# Linear Layer

In [1]:
import torch

## Raw Linear Layer

- 신경망의 가장 기본 구성 요소
- fully-connected(FC) Layer라고 불리기도 함
- 내부 파라미터에 따른 선형 변환을 수행하는 함수
- **각 입력 노드들에 weight(가중치)를 곱하고 모두 합친 뒤, bias(편향)을 더한다.**
- 행렬 곱으로 구현 가능
- n차원에서 m차원으로의 ``선형 변환 함수``

$$\begin{gathered}
y=x\cdot{W}+b, \\
\text{where }x\in\mathbb{R}^{N\times{n}}\text{, }y\in\mathbb{R}^{N\times{m}}. \\
\\
\text{Thus, }W\in\mathbb{R}^{n\times{m}}\text{ and }b\in\mathbb{R}^m.
\end{gathered}$$

- 내부 가중치 파라미터 W와 b에 의해 정의됨
- 함수의 파라미터를 잘 조절하면, 주어진 입력에 대해 원하는 출력을 만들 수 있음

In [2]:
W = torch.FloatTensor([[1, 2],
                       [3, 4],
                       [5, 6]])
b = torch.FloatTensor([2, 2])

In [3]:
print(W.size())
print(b.size())

torch.Size([3, 2])
torch.Size([2])


In [4]:
def linear(x, W, b):
    y = torch.matmul(x, W) + b
    
    return y

In [5]:
x = torch.FloatTensor([[1, 1, 1],
                       [2, 2, 2],
                       [3, 3, 3],
                       [4, 4, 4]])

print(x.size())

torch.Size([4, 3])


In [6]:
y = linear(x, W, b)

In [7]:
print(y.size())

torch.Size([4, 2])


## nn.Module 

In [8]:
import torch.nn as nn

In [9]:
class MyLinear(nn.Module):

    def __init__(self, input_dim=3, output_dim=2):
        self.input_dim = input_dim
        self.output_dim = output_dim
        
        super().__init__()
        
        self.W = torch.FloatTensor(input_dim, output_dim)
        self.b = torch.FloatTensor(output_dim)

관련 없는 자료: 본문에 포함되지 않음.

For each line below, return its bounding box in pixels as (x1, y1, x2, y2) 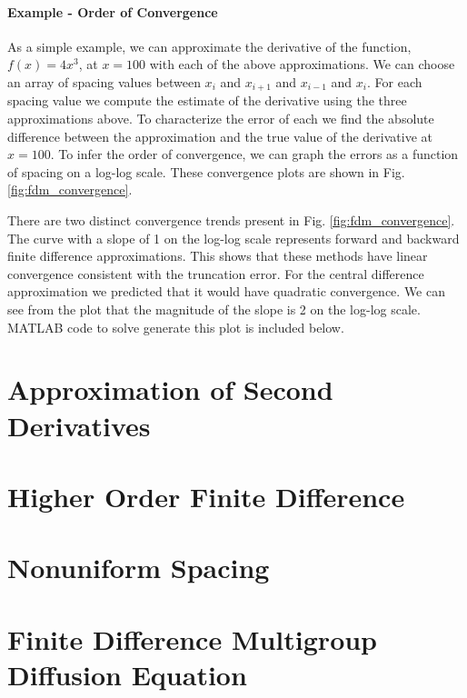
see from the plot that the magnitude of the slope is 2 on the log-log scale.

    # You should override 'forward' method to implement detail.
    # The input arguments and outputs can be designed as you wish.
    def forward(self, x):
        # |x| = (batch_size, input_dim)
        y = torch.matmul(x, self.W) + self.b
        # |y| = (batch_size, input_dim) * (input_dim, output_dim)
        #     = (batch_size, output_dim)
        
        return y

In [10]:
linear = MyLinear(3, 2)

y = linear(x)

In [11]:
print(y.size())

torch.Size([4, 2])


In [12]:
# 틀린 방법이라 답 안나옴
for p in linear.parameters():
    print(p)

You can see that there is no weight parameters to learn.
Above way can forward(or calculate) values, but it cannot be trained.

### Correct way: nn.Parameter

In [13]:
class MyLinear(nn.Module):

    def __init__(self, input_dim=3, output_dim=2):
        self.input_dim = input_dim
        self.output_dim = output_dim
        
        super().__init__()
        
        self.W = nn.Parameter(torch.FloatTensor(input_dim, output_dim)) # 제대로 등록하려면 nn.params 등록
        self.b = nn.Parameter(torch.FloatTensor(output_dim))
        
    def forward(self, x):
        # |x| = (batch_size, input_dim)
        y = torch.matmul(x, self.W) + self.b
        # |y| = (batch_size, input_dim) * (input_dim, output_dim)
        #     = (batch_size, output_dim)
        
        return y

Reference: https://pytorch.org/docs/stable/nn.html#torch.nn.Parameter

A kind of Tensor that is to be considered a module parameter.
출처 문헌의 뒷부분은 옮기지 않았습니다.